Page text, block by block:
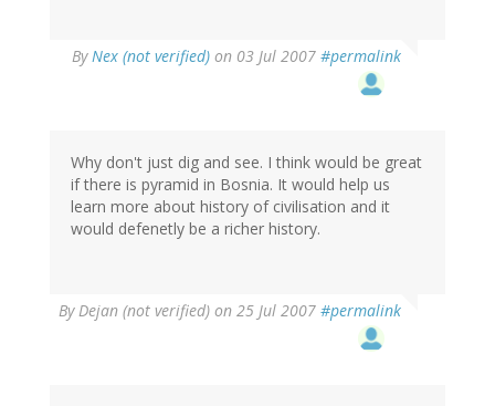
ByNex (not verified) on 03 Jul 2007 #permalink
Why don't just dig and see. I think would be great
if there is pyramid in Bosnia. It would help us
learn more about history of civilisation and it
would defenetly be a richer history.
ByDejan (not verified) on 25 Jul 2007 #permalink
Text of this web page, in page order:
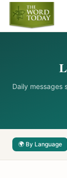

============================================================

TRY IT:
The records above must be repeated exactly, minus their pictures.

RESPONSE BOX:
Page text, block by block:
ByNex (not verified) on 03 Jul 2007 #permalink
Why don't just dig and see. I think would be great
if there is pyramid in Bosnia. It would help us
learn more about history of civilisation and it
would defenetly be a richer history.
ByDejan (not verified) on 25 Jul 2007 #permalink
Text of this web page, in page order:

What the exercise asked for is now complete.